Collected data
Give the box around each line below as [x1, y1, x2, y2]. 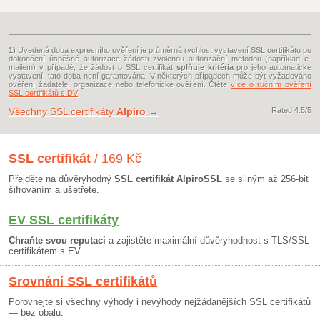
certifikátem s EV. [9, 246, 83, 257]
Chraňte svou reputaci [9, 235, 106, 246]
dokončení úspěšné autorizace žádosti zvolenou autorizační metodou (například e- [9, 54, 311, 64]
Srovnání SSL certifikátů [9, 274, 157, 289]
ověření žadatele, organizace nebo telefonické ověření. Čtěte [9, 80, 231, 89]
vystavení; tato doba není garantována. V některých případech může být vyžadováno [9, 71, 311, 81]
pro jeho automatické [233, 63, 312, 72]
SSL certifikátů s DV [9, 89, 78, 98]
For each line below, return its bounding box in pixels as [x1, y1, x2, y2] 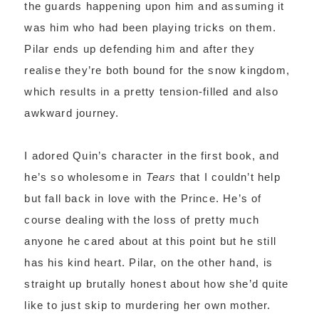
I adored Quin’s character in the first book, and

* * *

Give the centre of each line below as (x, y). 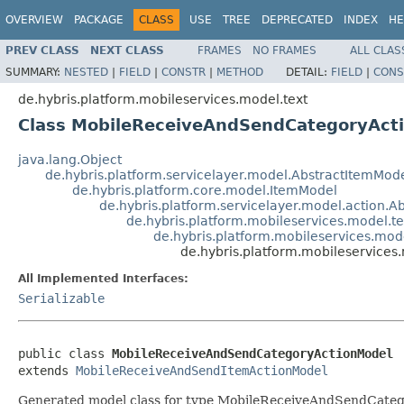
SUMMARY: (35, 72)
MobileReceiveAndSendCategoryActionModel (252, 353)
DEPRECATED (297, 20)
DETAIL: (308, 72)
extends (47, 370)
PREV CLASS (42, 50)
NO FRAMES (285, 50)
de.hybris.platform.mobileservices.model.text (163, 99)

__What the exercise asks__. Nothing but the lines above, starting at the line that contains "Give the box" and ending at the line that contains "I adored Quin’s", should be given again, exactly and without the pictures.

__Response below__.
Give the box around each line below as [x1, y1, x2, y2]. 
certifikátem s EV. [9, 246, 83, 257]
Chraňte svou reputaci [9, 235, 106, 246]
dokončení úspěšné autorizace žádosti zvolenou autorizační metodou (například e- [9, 54, 311, 64]
Srovnání SSL certifikátů [9, 274, 157, 289]
ověření žadatele, organizace nebo telefonické ověření. Čtěte [9, 80, 231, 89]
vystavení; tato doba není garantována. V některých případech může být vyžadováno [9, 71, 311, 81]
pro jeho automatické [233, 63, 312, 72]
SSL certifikátů s DV [9, 89, 78, 98]
For each line below, return its bounding box in pixels as [x1, y1, x2, y2] 
I adored Quin’s character in the first book, and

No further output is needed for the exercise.